I've gone through that article before and I understand the concept behind web workers as I've had this issue in the past. The estimation is just difficult when the same view's response is different by an order of magnitude:

... [27/Feb/2023:23:51:10 +0000] "GET ...unread/count HTTP/1.1" 200 0 "/" "Mozilla/5.0 x64) ..." response-time=0.650
... [27/Feb/2023:23:51:54 +0000] "GET ...unread/count HTTP/1.1" 200 0 "/" "Mozilla/5.0 x64) ..." response-time=0.055
... [27/Feb/2023:23:52:41 +0000] "GET ...unread/count HTTP/1.1" 200 0 "/" "Mozilla/5.0 x64) ..." response-time=1.100
... [27/Feb/2023:23:53:25 +0000] "GET ...unread/count HTTP/1.1" 200 0 "/" "Mozilla/5.0 x64) ..." response-time=0.234
... [27/Feb/2023:23:54:10 +0000] "GET ...unread/count HTTP/1.1" 200 0 "/" "Mozilla/5.0 x64) ..." response-time=0.117
... [27/Feb/2023:23:54:55 +0000] "GET ...unread/count HTTP/1.1" 200 0 "/" "Mozilla/5.0 x64) ..." response-time=0.226
... [27/Feb/2023:23:55:40 +0000] "GET ...unread/count HTTP/1.1" 200 0 "/" "Mozilla/5.0 x64) ..." response-time=0.118
... [27/Feb/2023:23:56:25 +0000] "GET ...unread/count HTTP/1.1" 200 0 "/" "Mozilla/5.0 x64) ..." response-time=0.215
... [27/Feb/2023:23:57:10 +0000] "GET ...unread/count HTTP/1.1" 200 0 "/" "Mozilla/5.0 x64) ..." response-time=0.199
... [27/Feb/2023:23:57:57 +0000] "GET ...unread/count HTTP/1.1" 200 0 "/" "Mozilla/5.0 x64) ..." response-time=2.006
... [27/Feb/2023:23:58:40 +0000] "GET ...unread/count HTTP/1.1" 200 0 "/" "Mozilla/5.0 x64) ..." response-time=0.373
... [27/Feb/2023:23:59:26 +0000] "GET ...unread/count HTTP/1.1" 200 0 "/" "Mozilla/5.0 x64) ..." response-time=0.991

I am going to increase the number from 9 to 12 and see if it resolves the client's issue.

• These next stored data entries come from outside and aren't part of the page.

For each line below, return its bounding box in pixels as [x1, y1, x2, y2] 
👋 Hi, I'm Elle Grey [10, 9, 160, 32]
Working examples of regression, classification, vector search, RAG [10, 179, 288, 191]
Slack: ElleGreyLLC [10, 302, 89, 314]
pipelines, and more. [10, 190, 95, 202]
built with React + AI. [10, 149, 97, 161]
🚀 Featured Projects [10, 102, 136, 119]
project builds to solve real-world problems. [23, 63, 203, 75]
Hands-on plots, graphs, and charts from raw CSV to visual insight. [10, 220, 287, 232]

Would it be possible for me to check back in a week to see if there are still occurences?

You might learn something if you work out what makes that view's responses vary so much and you can check back in a week on your worker usage.

42.110.233.33 - - [13/Mar/2023:07:02:21 +0000] "GET /favicon.ico HTTP/1.1" 502 1661 "https://thinknxtmedia.pythonanywhere.com/" "Mozilla/5.0 (Windows NT 10.0; Win64; x64) AppleWebKit/537.36 (KHTML, like Gecko) Chrome/111.0.0.0 Safari/537.36" "42.110.233.33" response-time=0.000

sir i'm facing this 502 error for favicon.ico though it was render properly while localhost but here it isn't work on hosting although changing file path and deploy form scratch also not working same error show again also 502 error handling also not working on flask,

There are many things that can cause 502 errors, so we have a help page to help you to debug it here: https://help.pythonanywhere.com/pages/502BadGateway/

Hi PA,

Following up on the previous posts, can you provide any insights into the worker usage?

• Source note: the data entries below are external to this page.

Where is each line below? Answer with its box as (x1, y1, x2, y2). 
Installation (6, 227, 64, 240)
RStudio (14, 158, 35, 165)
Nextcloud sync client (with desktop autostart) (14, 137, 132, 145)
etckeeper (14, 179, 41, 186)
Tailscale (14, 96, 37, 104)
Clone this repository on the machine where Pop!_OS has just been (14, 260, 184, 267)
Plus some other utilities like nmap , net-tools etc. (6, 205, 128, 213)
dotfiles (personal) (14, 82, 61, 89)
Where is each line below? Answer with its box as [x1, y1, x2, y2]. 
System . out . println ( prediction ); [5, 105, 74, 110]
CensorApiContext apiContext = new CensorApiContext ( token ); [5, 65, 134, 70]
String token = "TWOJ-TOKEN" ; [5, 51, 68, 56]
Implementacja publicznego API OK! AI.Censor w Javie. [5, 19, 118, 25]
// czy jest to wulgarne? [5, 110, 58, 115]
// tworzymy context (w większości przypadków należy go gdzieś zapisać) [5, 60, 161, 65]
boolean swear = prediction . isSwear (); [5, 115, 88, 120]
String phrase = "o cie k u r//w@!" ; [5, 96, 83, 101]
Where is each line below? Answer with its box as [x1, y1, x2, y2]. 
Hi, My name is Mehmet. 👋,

Also @glenn, I haven't been able to figure out what is causing the response's to vary. That particular view's responses are are very small (roughly 550B - 1kB) and at that moment in the logs, the content of the response was the exact same which led me to believe it was something unrelated the app and more likely something to do with someone else's app running on the server.

Thanks for your help!

I only see 2 times in the last few days where all your workers are busy. Unless your traffic is very bursty (that is, there are a large number of requests hitting your site in a very short time (under a minute)), I don't think that you are running out of workers. When were the 502s that you are asking about?

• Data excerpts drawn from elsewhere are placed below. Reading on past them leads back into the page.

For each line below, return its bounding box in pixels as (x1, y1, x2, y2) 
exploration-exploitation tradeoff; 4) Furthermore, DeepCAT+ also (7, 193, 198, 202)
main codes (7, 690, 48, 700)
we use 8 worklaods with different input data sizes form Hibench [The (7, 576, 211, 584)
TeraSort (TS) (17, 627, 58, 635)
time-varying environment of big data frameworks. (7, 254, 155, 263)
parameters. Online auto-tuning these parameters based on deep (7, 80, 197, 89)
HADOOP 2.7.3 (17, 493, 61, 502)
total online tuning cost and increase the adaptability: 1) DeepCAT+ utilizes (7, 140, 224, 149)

The original 502s were from the first week of March (1st post in this topic has the timestamps). Also, may be unrelated but I have been seeing an increase in OSError: write error appearing in the error logs.

The 'OSError: write error' message is logged when a client disconnects from the server before the server has finished sending the response.